### Prompt
Every line of the entries below that includes "zone" belongs in the answer, copied as written.

[Data items]
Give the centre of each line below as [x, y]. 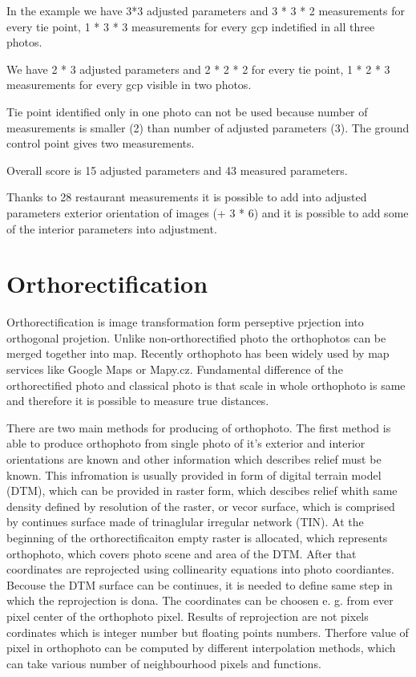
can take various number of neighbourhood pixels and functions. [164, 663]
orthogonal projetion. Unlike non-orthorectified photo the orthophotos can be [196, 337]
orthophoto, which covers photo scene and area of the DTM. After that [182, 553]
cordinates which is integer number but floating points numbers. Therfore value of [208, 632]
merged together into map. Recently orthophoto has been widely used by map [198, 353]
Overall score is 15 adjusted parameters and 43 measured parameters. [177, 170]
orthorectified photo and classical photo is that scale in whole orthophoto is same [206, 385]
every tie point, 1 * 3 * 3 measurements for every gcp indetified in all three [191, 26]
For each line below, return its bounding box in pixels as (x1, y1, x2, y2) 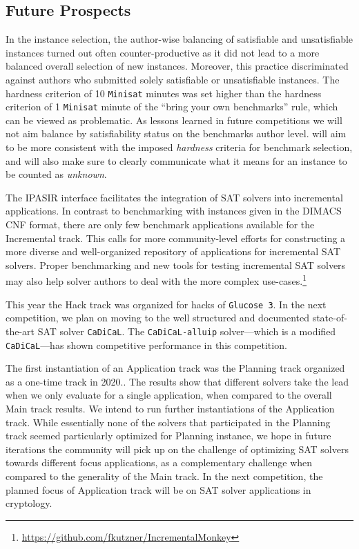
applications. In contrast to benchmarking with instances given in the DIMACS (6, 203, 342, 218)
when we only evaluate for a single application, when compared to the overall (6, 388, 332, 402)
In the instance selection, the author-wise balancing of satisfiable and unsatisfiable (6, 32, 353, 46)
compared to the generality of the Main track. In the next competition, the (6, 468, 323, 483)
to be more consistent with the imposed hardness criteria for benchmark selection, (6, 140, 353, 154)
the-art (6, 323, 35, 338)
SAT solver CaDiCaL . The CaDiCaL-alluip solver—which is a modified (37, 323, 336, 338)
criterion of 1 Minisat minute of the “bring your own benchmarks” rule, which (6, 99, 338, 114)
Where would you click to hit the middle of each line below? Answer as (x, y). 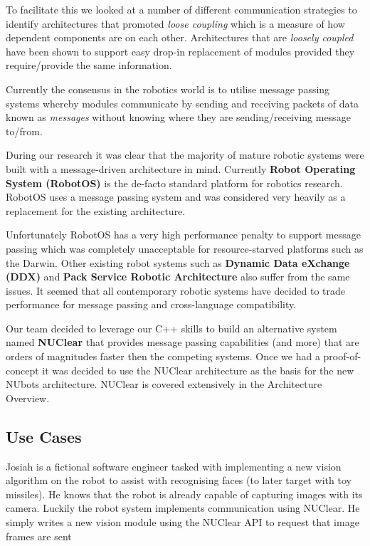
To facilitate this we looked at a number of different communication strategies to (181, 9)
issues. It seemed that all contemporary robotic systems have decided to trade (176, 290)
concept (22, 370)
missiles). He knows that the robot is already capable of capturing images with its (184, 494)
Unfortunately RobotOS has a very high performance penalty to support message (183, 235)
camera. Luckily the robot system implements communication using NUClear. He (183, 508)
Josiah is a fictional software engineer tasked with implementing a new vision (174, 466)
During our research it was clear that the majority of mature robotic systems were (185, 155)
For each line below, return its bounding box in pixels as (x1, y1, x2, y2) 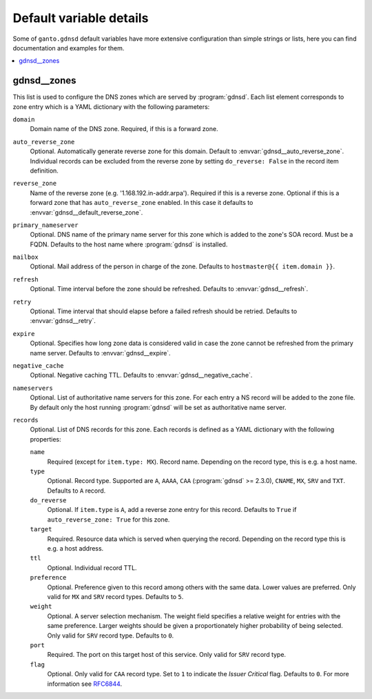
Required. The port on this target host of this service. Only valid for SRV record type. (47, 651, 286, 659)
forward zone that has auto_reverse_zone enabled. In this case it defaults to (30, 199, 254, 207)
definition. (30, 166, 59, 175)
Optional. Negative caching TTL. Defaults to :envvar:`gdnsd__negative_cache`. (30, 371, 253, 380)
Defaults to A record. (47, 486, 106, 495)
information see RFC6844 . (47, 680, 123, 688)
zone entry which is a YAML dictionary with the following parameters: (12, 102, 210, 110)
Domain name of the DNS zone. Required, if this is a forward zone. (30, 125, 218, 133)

--

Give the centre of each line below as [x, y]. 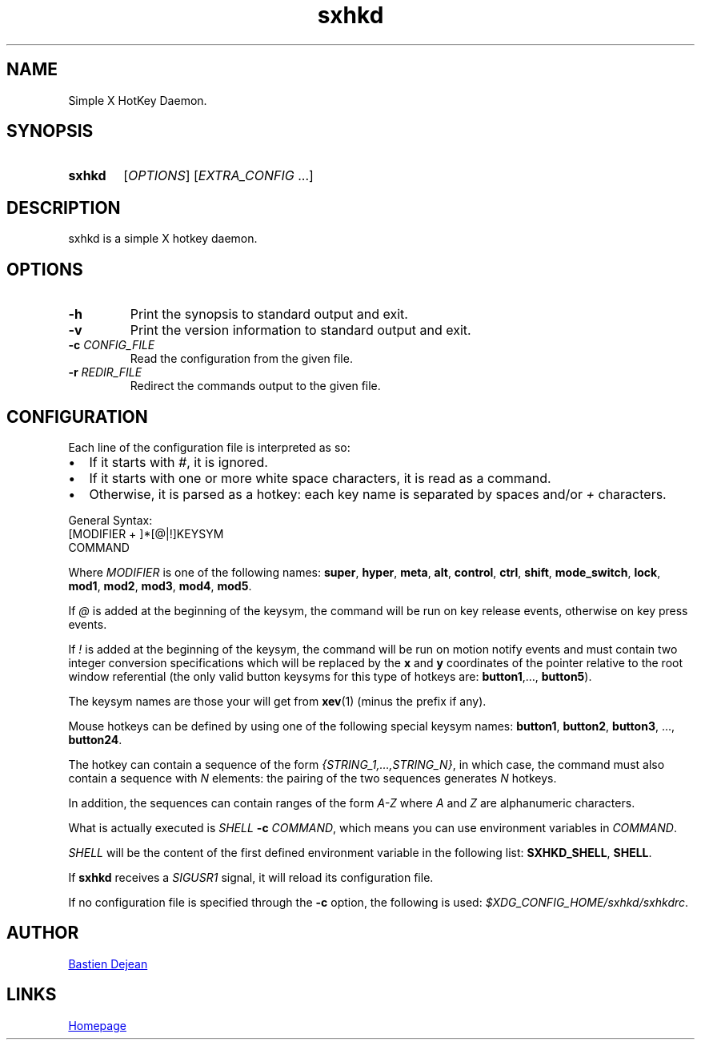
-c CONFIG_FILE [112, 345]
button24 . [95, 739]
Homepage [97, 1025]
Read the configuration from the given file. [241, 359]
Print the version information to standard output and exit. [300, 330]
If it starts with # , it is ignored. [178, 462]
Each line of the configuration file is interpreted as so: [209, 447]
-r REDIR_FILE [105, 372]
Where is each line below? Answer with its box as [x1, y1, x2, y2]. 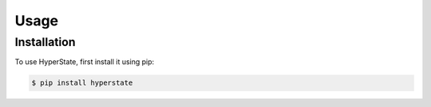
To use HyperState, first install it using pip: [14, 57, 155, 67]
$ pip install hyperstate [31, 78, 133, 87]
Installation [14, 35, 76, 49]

--

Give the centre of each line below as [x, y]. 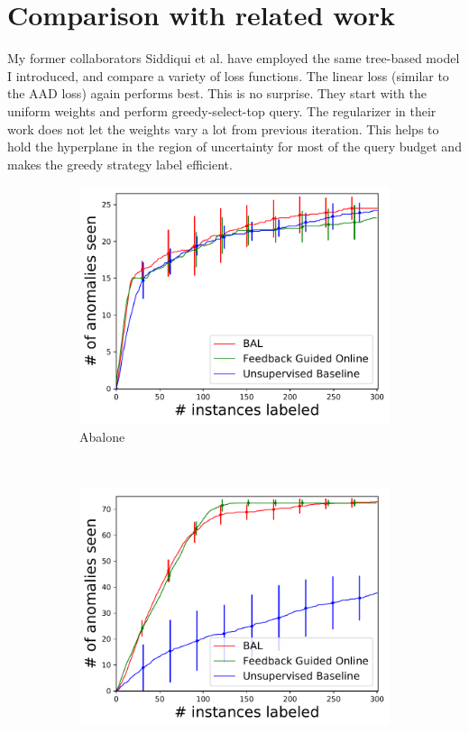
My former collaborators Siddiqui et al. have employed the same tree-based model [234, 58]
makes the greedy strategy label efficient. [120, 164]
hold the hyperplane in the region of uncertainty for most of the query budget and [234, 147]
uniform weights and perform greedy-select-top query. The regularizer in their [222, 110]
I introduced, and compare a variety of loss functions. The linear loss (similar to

### Problem solution
forward zone that has auto_reverse_zone enabled. In this case it defaults to (30, 199, 254, 207)
zone entry which is a YAML dictionary with the following parameters: (12, 102, 210, 110)
Domain name of the DNS zone. Required, if this is a forward zone. (30, 125, 218, 133)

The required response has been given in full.